Information and quotes provided here are from Healing Secrets of the Native Americans by Porter Shimer.

When Native American warriors prepared for battle, they dressed in their finest clothes and best headdress. They did this to prepare themselves in case they died. They wanted to be ready for their funeral. Rather than fearing death, they welcomed it.

While early Native Americans did not believe in heaven in the Christian sense, they did believe in an afterlife. They believed they were immortal and would go to a spirit world where they could interact with animal spirits, plant spirits, and earth spirits as well as human spirits.

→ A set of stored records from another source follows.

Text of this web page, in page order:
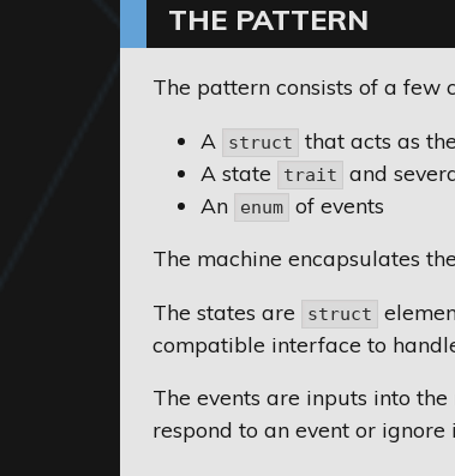
THE PATTERN
The pattern consists of a few
A struct
that acts as
A state
trait
and
An
enum of events
The machine encapsulates
The states are struct
compatible interface to
The events are inputs into
respond to an event or ignore
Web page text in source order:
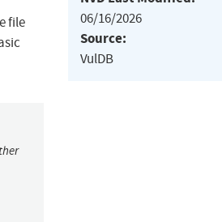
file
06/16/2026
Source:
VulDB
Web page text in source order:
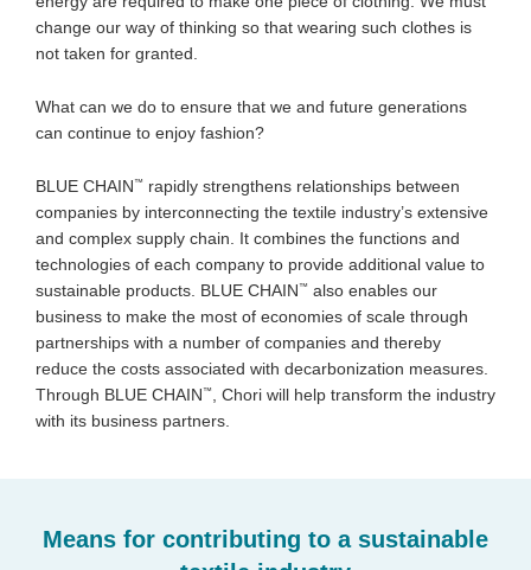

They were glad to leave their bodies behind because they believed they would be reborn onto earth in a future time. It was all part of a continuous cycle of life. Death was the end of the present physical life, a gateway to the spirit world, and eventually the way to rebirth on earth.

Native Americans buried their dead with their prized possessions because they wanted them to enjoy the spirit life. The spirit world was viewed as similar to our physical life, but mostly as a non-physical world in another dimension; one that is pleasant to inhabit.

To Native Americans, death was not an ending, but a gateway to the next world. Dying was as natural as being born and the two activities were interrelated; like two sides of the same coin. The author quotes Robert Blackwolf Jones: Everyone should yield to death and die gracefully, he says, because in some ways it is the most noble thing we’ll ever do.